| Supplied records |
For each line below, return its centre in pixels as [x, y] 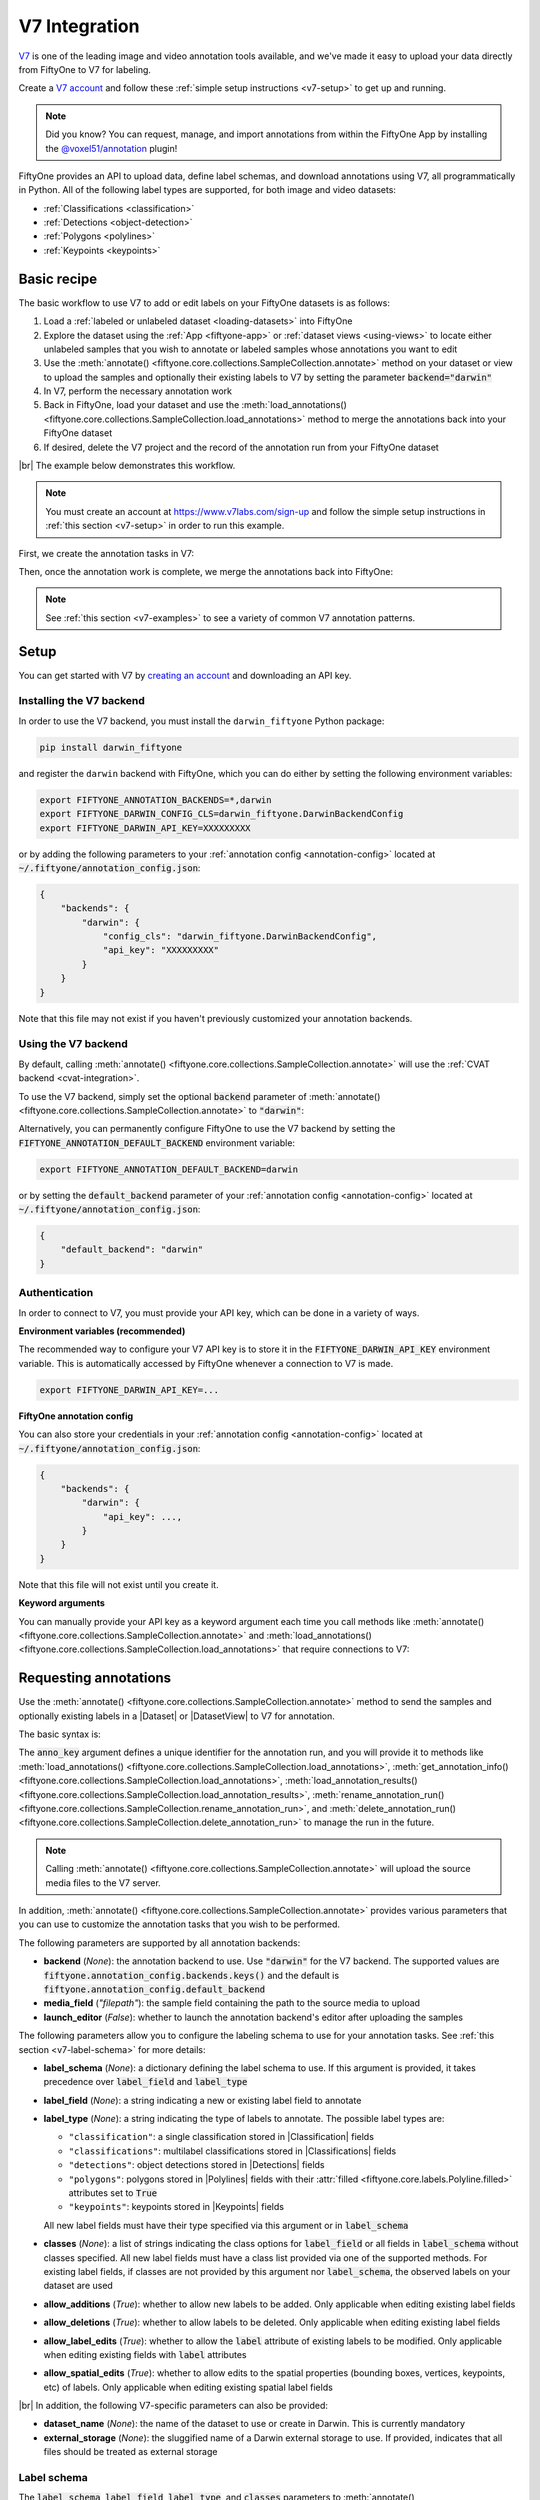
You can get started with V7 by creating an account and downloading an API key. [185, 675]
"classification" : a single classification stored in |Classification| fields [221, 2137]
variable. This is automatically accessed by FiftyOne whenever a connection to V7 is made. [206, 1363]
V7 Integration [79, 26]
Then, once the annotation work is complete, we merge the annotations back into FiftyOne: [206, 571]
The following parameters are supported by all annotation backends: [159, 1942]
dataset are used [78, 2286]
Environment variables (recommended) [102, 1331]
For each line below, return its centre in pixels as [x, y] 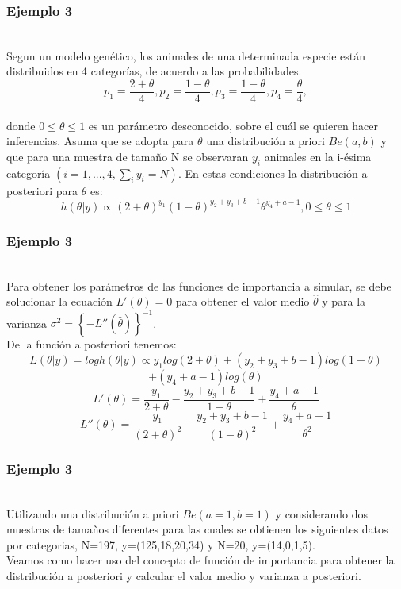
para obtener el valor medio [243, 301]
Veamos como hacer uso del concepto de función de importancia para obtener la [200, 560]
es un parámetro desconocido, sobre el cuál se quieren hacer [233, 125]
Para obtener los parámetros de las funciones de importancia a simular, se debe [199, 285]
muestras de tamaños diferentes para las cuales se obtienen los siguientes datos [197, 529]
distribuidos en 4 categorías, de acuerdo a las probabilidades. [154, 71]
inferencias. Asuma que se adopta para [100, 141]
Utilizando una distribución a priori [93, 513]
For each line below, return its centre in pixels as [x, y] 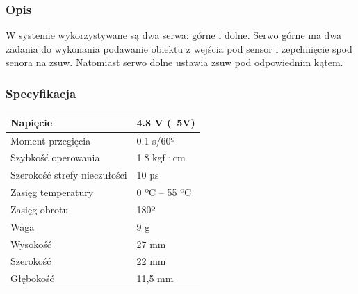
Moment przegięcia [51, 140]
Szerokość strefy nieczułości [69, 175]
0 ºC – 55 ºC [164, 192]
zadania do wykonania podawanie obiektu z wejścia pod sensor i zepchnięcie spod [179, 48]
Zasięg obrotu [40, 209]
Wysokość [31, 244]
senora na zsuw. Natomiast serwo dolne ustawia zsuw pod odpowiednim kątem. [174, 62]
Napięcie [32, 122]
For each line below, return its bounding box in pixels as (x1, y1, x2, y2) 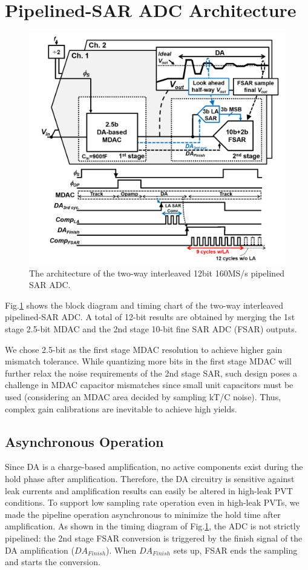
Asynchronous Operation (5, 432, 164, 451)
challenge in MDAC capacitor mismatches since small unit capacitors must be (5, 378, 293, 391)
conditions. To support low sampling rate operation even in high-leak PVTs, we (5, 496, 300, 509)
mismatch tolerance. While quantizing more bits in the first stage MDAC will (5, 355, 292, 367)
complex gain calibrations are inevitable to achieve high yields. (5, 402, 237, 415)
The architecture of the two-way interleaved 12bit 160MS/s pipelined (29, 266, 285, 279)
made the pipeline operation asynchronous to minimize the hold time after (5, 508, 281, 520)
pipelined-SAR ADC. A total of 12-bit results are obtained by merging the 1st (5, 310, 295, 323)
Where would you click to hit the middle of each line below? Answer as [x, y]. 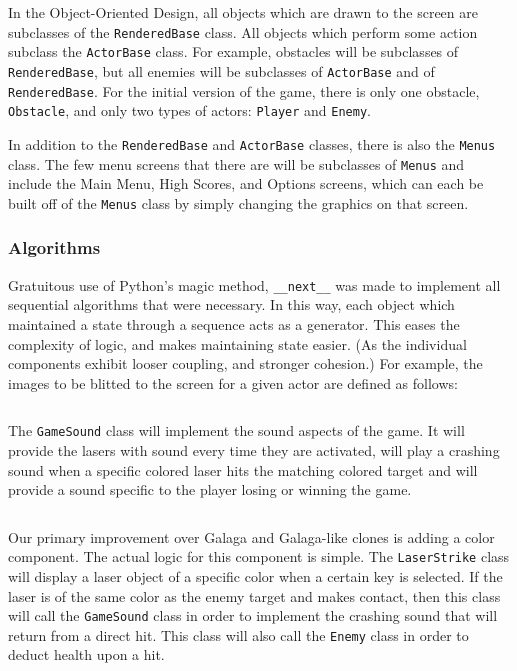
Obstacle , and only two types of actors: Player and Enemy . [189, 110]
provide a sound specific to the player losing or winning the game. [210, 489]
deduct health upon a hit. [86, 654]
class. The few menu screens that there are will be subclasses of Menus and [236, 163]
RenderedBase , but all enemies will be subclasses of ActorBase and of [221, 70]
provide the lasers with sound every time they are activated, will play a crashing [254, 449]
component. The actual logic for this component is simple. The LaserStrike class [259, 556]
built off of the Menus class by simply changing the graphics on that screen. [238, 202]
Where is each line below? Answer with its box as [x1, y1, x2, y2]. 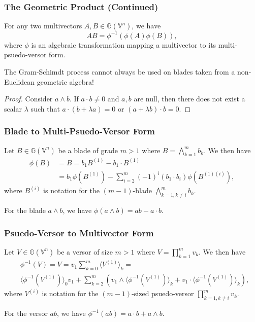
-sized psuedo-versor [132, 288, 194, 299]
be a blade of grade [58, 145, 118, 155]
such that [30, 103, 60, 114]
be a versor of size [57, 246, 113, 257]
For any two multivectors [4, 20, 82, 31]
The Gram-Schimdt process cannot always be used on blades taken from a [4, 66, 235, 77]
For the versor [4, 308, 48, 318]
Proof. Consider [4, 93, 53, 104]
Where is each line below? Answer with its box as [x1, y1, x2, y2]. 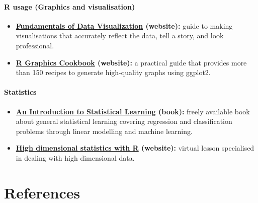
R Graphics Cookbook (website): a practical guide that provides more [16, 57, 247, 67]
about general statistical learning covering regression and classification [16, 116, 232, 126]
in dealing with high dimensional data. [16, 152, 135, 163]
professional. [16, 40, 54, 50]
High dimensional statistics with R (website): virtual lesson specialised [16, 143, 254, 153]
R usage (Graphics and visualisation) [4, 1, 135, 12]
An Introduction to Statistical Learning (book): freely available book [16, 106, 250, 116]
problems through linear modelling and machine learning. [16, 125, 193, 136]
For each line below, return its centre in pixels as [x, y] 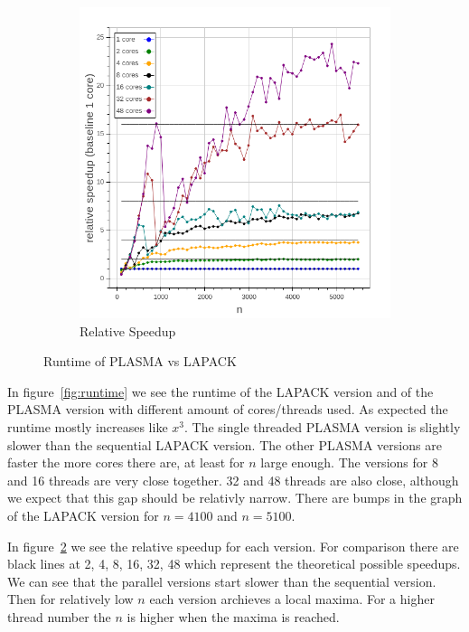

| Task details |
Repeat only the lines from the beginning of the material through the line containing "fields [221, 2137]", both ends kept, leaving pictures out.

| Written reply |
For each line below, return its centre in pixels as [x, y] 
You can get started with V7 by creating an account and downloading an API key. [185, 675]
"classification" : a single classification stored in |Classification| fields [221, 2137]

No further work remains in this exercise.